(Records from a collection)
========================
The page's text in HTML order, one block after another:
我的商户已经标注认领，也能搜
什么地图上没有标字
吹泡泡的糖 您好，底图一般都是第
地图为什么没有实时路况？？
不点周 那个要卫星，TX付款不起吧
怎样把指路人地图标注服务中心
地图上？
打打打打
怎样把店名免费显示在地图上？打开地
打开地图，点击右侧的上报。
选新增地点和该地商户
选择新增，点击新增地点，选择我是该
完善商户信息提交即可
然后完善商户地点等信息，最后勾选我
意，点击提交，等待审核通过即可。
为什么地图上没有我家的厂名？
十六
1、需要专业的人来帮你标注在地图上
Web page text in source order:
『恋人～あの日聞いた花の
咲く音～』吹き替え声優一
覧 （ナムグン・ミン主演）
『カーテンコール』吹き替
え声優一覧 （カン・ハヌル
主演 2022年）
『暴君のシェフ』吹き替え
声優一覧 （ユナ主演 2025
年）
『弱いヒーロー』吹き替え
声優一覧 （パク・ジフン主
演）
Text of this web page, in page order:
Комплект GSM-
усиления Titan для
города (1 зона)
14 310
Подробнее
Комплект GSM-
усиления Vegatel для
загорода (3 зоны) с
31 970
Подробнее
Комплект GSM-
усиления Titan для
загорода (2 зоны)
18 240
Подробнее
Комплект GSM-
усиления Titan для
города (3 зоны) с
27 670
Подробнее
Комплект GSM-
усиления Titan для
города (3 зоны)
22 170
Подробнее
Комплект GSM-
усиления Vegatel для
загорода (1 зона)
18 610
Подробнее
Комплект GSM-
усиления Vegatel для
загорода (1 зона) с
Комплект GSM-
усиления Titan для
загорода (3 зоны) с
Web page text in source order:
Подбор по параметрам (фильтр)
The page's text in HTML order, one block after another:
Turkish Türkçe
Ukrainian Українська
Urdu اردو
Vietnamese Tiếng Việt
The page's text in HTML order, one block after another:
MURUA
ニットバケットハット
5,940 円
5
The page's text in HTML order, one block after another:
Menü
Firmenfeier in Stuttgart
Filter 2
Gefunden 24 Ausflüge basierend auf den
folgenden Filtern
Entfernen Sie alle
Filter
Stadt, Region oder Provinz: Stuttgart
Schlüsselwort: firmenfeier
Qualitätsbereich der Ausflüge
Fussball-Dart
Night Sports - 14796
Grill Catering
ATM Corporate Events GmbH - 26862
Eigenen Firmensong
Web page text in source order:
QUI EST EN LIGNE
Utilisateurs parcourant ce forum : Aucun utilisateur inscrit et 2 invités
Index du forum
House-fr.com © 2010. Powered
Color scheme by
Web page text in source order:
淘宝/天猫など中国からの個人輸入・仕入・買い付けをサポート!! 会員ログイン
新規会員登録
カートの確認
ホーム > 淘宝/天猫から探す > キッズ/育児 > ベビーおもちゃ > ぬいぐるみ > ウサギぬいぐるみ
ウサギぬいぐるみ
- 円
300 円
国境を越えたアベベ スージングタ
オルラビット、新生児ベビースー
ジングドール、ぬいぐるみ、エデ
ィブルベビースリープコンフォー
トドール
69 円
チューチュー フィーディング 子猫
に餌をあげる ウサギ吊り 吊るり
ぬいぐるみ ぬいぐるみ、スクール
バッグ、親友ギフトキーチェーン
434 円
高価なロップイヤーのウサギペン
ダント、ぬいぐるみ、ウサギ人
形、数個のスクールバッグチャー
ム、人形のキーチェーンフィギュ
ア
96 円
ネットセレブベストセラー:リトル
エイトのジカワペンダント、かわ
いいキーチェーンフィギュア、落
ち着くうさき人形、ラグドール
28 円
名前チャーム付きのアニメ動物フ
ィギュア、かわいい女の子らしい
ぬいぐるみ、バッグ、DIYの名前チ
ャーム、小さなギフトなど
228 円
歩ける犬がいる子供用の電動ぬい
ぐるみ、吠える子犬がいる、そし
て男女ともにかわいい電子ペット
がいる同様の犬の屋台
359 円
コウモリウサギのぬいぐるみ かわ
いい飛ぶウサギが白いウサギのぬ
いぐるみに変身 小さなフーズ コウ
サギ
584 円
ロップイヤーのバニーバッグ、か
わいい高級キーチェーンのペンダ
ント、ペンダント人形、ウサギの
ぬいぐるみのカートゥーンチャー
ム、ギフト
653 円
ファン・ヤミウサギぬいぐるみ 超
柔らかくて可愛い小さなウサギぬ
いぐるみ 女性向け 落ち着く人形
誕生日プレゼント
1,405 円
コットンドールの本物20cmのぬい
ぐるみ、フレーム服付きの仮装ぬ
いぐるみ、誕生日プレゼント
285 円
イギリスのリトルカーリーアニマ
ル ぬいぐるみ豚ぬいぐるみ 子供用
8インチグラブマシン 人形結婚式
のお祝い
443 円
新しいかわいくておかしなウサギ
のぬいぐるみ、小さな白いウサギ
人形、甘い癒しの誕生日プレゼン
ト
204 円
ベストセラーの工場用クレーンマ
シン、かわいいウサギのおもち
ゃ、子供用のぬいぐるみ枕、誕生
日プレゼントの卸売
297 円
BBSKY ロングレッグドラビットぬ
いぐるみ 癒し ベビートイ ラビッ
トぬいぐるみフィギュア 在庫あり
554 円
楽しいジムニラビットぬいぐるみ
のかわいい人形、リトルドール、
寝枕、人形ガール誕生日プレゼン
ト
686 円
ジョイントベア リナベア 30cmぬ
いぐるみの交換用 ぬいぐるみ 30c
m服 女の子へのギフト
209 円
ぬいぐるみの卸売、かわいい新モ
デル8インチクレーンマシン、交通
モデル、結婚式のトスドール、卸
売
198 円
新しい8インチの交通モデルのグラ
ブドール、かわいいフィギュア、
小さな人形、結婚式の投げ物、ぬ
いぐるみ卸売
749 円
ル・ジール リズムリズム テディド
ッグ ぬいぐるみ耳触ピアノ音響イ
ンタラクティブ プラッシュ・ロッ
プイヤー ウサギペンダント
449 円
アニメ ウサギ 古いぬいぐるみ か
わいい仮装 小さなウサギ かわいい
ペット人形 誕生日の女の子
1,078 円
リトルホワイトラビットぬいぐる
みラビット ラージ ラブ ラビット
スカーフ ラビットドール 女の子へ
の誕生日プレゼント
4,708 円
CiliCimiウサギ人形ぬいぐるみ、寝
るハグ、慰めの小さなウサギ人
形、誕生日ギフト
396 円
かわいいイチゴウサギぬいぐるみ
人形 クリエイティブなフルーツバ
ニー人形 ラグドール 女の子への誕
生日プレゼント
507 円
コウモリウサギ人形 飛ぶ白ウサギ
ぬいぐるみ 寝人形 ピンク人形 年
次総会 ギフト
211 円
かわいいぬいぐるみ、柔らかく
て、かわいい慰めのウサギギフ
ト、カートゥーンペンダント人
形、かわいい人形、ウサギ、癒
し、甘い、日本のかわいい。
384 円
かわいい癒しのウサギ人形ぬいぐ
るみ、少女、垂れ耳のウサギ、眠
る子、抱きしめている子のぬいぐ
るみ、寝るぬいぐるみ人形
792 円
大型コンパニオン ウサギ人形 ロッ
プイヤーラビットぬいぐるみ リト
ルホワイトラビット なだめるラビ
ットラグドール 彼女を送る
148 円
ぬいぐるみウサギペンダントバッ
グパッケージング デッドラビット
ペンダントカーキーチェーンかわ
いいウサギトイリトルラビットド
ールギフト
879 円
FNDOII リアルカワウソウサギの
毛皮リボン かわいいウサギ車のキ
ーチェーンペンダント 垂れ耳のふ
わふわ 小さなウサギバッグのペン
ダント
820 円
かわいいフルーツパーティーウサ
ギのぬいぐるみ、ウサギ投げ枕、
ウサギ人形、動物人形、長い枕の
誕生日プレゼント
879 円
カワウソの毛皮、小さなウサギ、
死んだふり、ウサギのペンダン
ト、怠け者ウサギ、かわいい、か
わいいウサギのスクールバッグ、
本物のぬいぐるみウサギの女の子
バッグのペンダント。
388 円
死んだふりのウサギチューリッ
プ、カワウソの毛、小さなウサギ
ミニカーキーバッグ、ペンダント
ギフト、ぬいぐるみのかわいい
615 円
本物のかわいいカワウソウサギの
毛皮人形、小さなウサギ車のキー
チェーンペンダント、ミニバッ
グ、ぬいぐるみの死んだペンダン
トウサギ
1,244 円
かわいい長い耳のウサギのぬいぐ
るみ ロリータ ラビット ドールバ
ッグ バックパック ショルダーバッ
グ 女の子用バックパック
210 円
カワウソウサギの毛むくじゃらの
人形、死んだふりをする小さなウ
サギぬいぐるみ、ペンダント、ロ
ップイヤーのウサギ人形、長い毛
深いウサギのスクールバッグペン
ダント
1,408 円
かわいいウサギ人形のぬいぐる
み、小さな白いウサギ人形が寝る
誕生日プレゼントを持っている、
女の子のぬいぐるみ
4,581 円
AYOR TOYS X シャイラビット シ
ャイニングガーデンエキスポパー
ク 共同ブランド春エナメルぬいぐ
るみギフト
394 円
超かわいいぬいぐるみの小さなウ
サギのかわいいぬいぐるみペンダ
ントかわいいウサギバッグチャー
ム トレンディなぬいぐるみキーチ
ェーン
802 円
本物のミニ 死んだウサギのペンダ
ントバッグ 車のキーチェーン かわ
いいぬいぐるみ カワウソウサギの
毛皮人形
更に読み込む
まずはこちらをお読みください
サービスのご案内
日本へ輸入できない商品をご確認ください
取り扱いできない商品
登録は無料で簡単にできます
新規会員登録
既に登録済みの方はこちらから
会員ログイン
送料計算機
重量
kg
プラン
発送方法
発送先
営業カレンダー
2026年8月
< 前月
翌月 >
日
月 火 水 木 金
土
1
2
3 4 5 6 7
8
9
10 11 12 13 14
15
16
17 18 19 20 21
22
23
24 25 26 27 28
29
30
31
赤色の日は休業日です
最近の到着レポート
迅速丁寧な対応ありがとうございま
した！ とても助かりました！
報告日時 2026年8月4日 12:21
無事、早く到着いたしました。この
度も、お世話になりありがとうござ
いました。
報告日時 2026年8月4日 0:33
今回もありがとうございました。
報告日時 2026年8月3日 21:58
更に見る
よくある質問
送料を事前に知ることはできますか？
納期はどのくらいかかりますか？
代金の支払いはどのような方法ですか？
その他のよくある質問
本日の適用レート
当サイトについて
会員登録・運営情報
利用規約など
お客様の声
========================
Every line above with the string "会員ログイン" in it needs to be copied.

淘宝/天猫など中国からの個人輸入・仕入・買い付けをサポート!! 会員ログイン
会員ログイン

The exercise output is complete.